- **What this task involves**
Return a copy of every line in the records that includes the word "provide".

Records drawn from a dataset
++++++++++

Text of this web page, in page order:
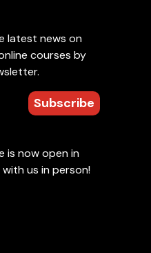
latest news on
courses by
Subscribe
is now open in
with us in person!
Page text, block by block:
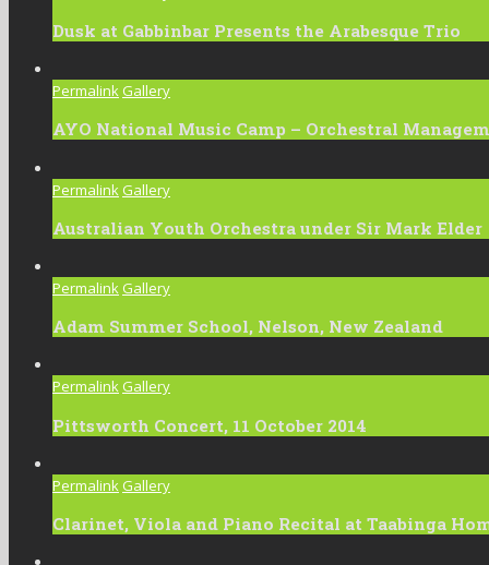
Dusk at Gabbinbar Presents the Arabesque Trio
Permalink Gallery
AYO National Music Camp – Orchestral
Permalink Gallery
Australian Youth Orchestra under Sir Mark Elder
Permalink Gallery
Adam Summer School, Nelson, New Zealand
Permalink Gallery
Pittsworth Concert, 11 October 2014
Permalink Gallery
Clarinet, Viola and Piano Recital at Taabinga
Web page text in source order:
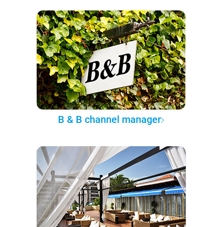
B & B channel manager
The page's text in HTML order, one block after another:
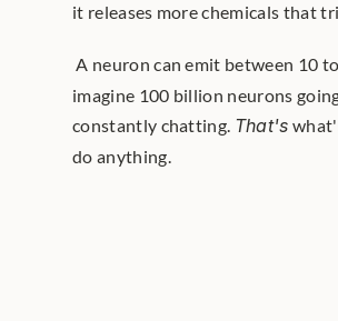
it releases more chemicals that
A neuron can emit between 10
imagine 100 billion neurons
constantly chatting. That's
do anything.
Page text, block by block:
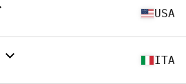
USA
ITA
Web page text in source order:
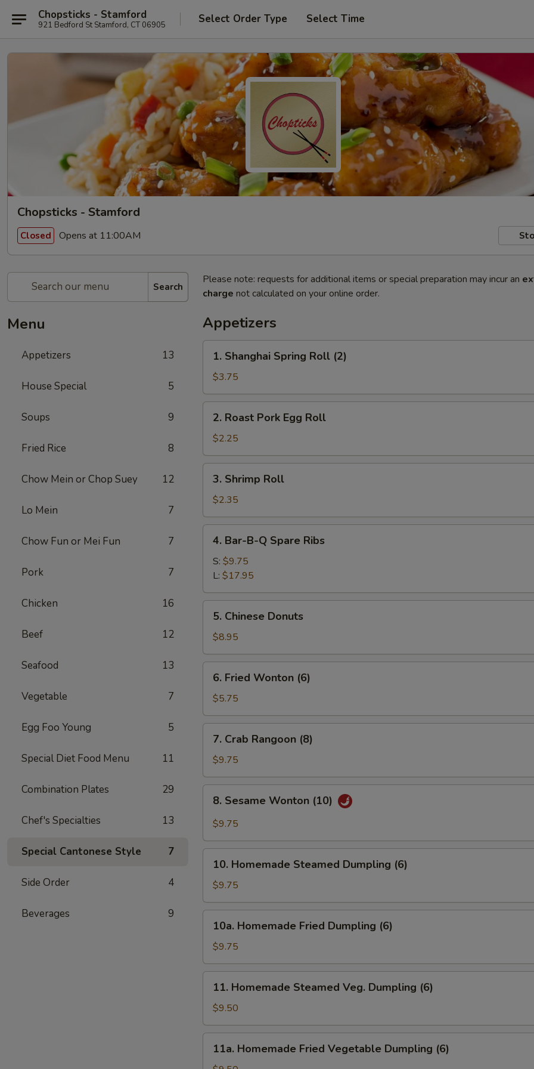
Chopsticks - Stamford
921 Bedford St Stamford, CT 06905 Select Order Type Select Time
Chopsticks - Stamford
Closed Opens at 11:00AM
Search
Menu
Appetizers 13
House Special 5
Soups 9
Fried Rice 8
Chow Mein or Chop Suey 12
Lo Mein 7
Chow Fun or Mei Fun 7
Pork 7
Chicken 16
Beef 12
Seafood 13
Vegetable 7
Egg Foo Young 5
Special Diet Food Menu 11
Combination Plates 29
Chef's Specialties 13
Special Cantonese Style 7
Side Order 4
Beverages 9
Please note: requests for additional items or special preparation may incur an
charge not calculated on your online order.
Appetizers
Shanghai
Spring
Roll
(2)
1. Shanghai Spring Roll (2)
$3.75
Roast
Pork
Egg
Roll
2. Roast Pork Egg Roll
$2.25
Shrimp
Roll
3. Shrimp Roll
$2.35
Bar-
B-
Spare
Ribs
4. Bar-B-Q Spare Ribs
S: $9.75
L: $17.95
Chinese
Donuts
5. Chinese Donuts
$8.95
Fried
Wonton
(6)
6. Fried Wonton (6)
$5.75
Crab
Rangoon
(8)
7. Crab Rangoon (8)
$9.75
Sesame
Wonton
8. Sesame Wonton (10)
$9.75
Homemade
Steamed
Dumpling
(6)
10. Homemade Steamed Dumpling (6)
$9.75
Homemade
Fried
Dumpling
(6)
10a. Homemade Fried Dumpling (6)
$9.75
Homemade
Steamed
Veg.
Dumpling
(6)
11. Homemade Steamed Veg. Dumpling (6)
$9.50
Homemade
11a. Homemade Fried Vegetable Dumpling (6)
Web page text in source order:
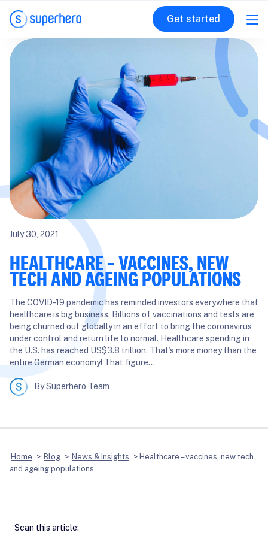
Get started
July 30, 2021
HEALTHCARE – VACCINES, NEW
TECH AND AGEING POPULATIONS
The COVID-19 pandemic has reminded investors everywhere that
healthcare is big business. Billions of vaccinations and tests are
being churned out globally in an effort to bring the coronavirus
under control and return life to normal. Healthcare spending in
the U.S. has reached US$3.8 trillion. That’s more money than the
entire German economy! That figure…
By Superhero Team
Home > Blog > News & Insights > Healthcare – vaccines, new tech
and ageing populations
Scan this article:
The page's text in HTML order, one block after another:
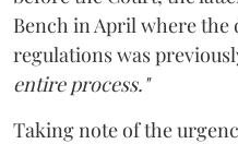
Bench in April where
regulations was
entire process."
Taking note of the
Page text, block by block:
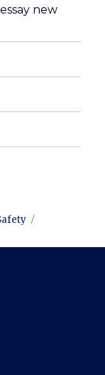
new
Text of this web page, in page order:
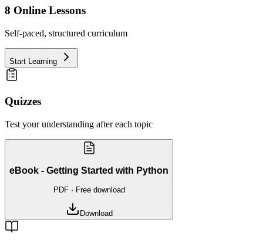
8 Online Lessons
Self-paced, structured curriculum
Start Learning
Quizzes
Test your understanding after each topic
eBook - Getting Started with Python
PDF· Free download
Download
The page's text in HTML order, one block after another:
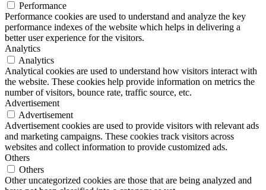
Performance
Performance cookies are used to understand and analyze the key
performance indexes of the website which helps in delivering a
better user experience for the visitors.
Analytics
Analytics
Analytical cookies are used to understand how visitors interact with
the website. These cookies help provide information on metrics the
number of visitors, bounce rate, traffic source, etc.
Advertisement
Advertisement
Advertisement cookies are used to provide visitors with relevant ads
and marketing campaigns. These cookies track visitors across
websites and collect information to provide customized ads.
Others
Others
Other uncategorized cookies are those that are being analyzed and
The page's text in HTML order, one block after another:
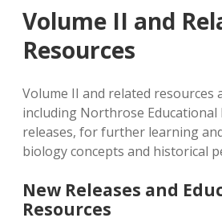
Volume II and
Resources
Volume II and related resources
including Northrose Educational
releases, for further learning
biology concepts and historical
New Releases and
Resources
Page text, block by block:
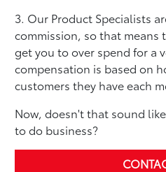
3. Our Product Specialists
commission, so that means
get you to over spend for a
compensation is based on
customers they have each
Now, doesn't that sound
to do business?
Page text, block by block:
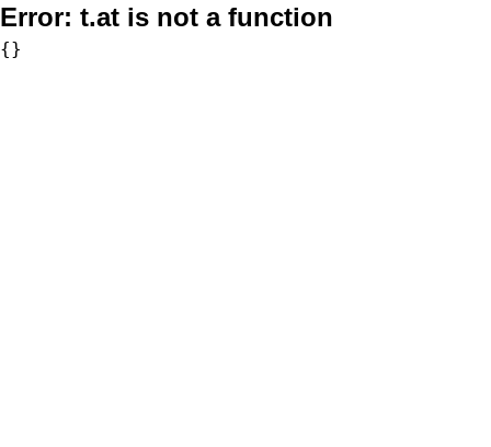
Error: t.at is not a function
{}
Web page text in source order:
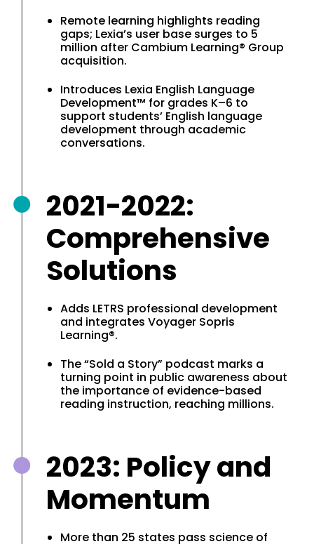
Remote learning highlights reading
gaps; Lexia’s user base surges to 5
million after Cambium Learning® Group
acquisition.
Introduces Lexia English Language
Development™ for grades K–6 to
support students’ English language
development through academic
conversations.
2021-2022:
Comprehensive
Solutions
Adds LETRS professional development
and integrates Voyager Sopris
Learning®.
The “Sold a Story” podcast marks a
turning point in public awareness about
the importance of evidence-based
reading instruction, reaching millions.
2023: Policy and
Momentum
More than 25 states pass science of
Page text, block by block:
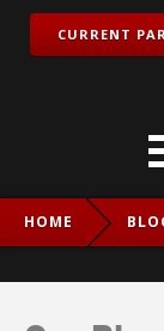
CURRENT
HOME
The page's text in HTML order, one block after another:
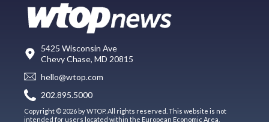
5425 Wisconsin Ave
Chevy Chase, MD 20815
hello@wtop.com
202.895.5000
Copyright © 2026 by WTOP. All rights reserved. This website is not
intended for users located within the European Economic Area.

++++++++++

- **Solution to this exercise**
the website. These cookies help provide information on metrics the
Advertisement cookies are used to provide visitors with relevant ads
websites and collect information to provide customized ads.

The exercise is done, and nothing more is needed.